Kathy Rich found her lump in 1988 when she  was 32, and working as an editor at GQ. (She had been recruited by Cooper from her slot as a respected Seventeen editor.) In Red Devil, she describes several interactions with Art Cooper. In her book, she refers to him only as “the editor."

While recovering from treatments, she noticed that the editor was quietly, constantly excluding and ignoring her. She saw the editor collecting other senior staff editors for lunch. Her proposals went unanswered. A writer she pursued for the magazine was given to another editor. She was being treated as an un-person.

After  months of virtually no conversation between Rich and the editor, Cooper summoned her for a performance review. This is what Rich wrote.

“Sit down,” he said gruffly. He didn’t look like a man who wanted to talk. He looked like a man who was under orders from Personnel to deliver the corporate report cards.
“I don’t know what to say to you,” he began. “I can’t review your work. You haven’t done much this year. I haven’t wanted to give you things to do. Partly for humanitarian reasons. But partly because I wanted to be sure that they got done.”
But they would have, I assured him. And you can begin now, I said. Smiling, he said he would. “You know,” he chortled. “I really felt bad for you. No one here wanted anything to do with you because you reminded them they could die.”
This encounter shook her because, she wrote, “the editor had fired people for lighter infractions than being walking reminders of death.”

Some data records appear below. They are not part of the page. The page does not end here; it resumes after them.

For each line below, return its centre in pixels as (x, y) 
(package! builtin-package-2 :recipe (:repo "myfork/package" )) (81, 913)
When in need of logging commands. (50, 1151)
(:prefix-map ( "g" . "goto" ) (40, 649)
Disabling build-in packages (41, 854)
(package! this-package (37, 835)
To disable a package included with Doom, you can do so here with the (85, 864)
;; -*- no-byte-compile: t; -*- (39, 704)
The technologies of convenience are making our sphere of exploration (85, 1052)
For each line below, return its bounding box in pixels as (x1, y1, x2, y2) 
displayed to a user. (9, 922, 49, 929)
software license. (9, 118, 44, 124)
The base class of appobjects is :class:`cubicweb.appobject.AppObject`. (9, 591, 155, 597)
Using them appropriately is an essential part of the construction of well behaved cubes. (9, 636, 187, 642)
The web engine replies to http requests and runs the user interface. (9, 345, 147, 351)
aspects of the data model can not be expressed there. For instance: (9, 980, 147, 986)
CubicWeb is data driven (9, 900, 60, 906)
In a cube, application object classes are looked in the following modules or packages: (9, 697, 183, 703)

In 1992, the other shoe dropped.

“Close the door,” he said, glancing up from a manuscript. “Have you spoken with Personnel?”
I had. They were giving me an extra month to look. But they weren’t giving me any reason.
“Why am I being fired?” I asked.
“I don’t know,” the editor said, looking at me hard. “Why do you think?”
I shrugged to signal that if he didn’t know, neither did I.
“Do you realize that by firing me, you could be leaving me without insurance?” I asked. I wanted this to be spelled out
He nodded.
“Do you realize that if my cancer came back, it could bankrupt me and my whole family?”
He nodded again.
“And you don’t care?”
He shook his head slowly. No.
What more was there to say? I was out first of the year. . .
In early Spring, a former colleague called. The editor had submitted two of my pieces with a third and had gotten his first National Magazine Award nomination.

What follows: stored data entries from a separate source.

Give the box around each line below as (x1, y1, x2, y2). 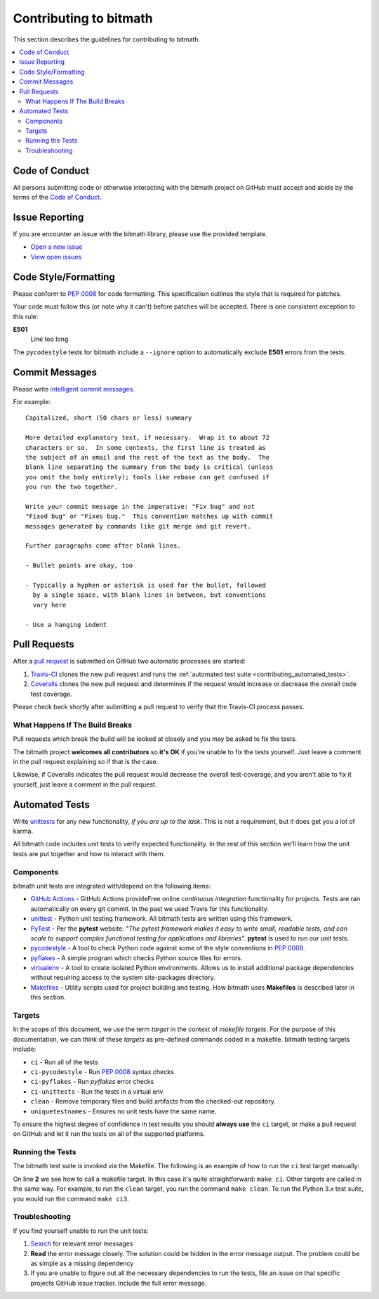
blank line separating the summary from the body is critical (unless (25, 463, 274, 471)
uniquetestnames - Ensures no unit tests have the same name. (30, 1107, 217, 1116)
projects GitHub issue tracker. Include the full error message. (30, 1279, 207, 1287)
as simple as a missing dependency (30, 1259, 134, 1267)
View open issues (30, 252, 82, 261)
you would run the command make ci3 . (13, 1194, 129, 1203)
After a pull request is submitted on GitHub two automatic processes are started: (13, 657, 246, 666)
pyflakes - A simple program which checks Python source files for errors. (30, 953, 243, 962)
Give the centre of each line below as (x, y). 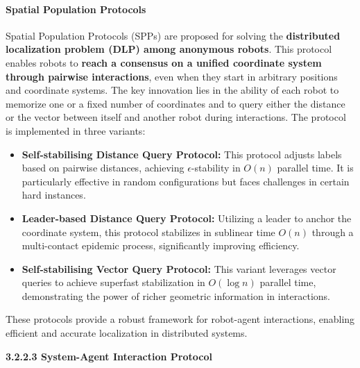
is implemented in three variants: (76, 130)
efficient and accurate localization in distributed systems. (127, 333)
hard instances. (54, 195)
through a (333, 232)
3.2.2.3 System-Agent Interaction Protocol (109, 356)
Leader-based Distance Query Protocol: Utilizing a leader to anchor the (187, 218)
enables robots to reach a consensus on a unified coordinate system (164, 62)
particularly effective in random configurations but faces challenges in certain (186, 181)

Let’s not be too quick to venerate our editors.

Magazine publishing really is just a small town, populated by cannibals. It attracts careerists, narcissists and other self-important sorts. 

After its heartfelt homage to Cooper, the Times article ends with Adam Sachs’s experience
". . . he was a senior staff writer at GQ before Mr. Cooper “strongly encouraged” him to leave the magazine. That prompted him to become a freelance food and travel writer.
“It certainly hurt my feelings at the time,’” Mr. Sachs said. “But it was probably a good kick in the rear. Maybe Art knew what he was doing, or it was a happy accident that set me on a path.’”

Yeah! Right! Tough love! 

Was it that Cooper was so busy grooming his future fellow elite that he didn’t have time to ease the afflicted; that he didn’t have time to acknowledge the talent, worth and humanity of someone who wanted to contribute and wanted out of the isolation; that he didn’t have time to set a good example for his staff — the future editors of America?

He had the time. He didn’t have the empathy. He didn’t have the soul.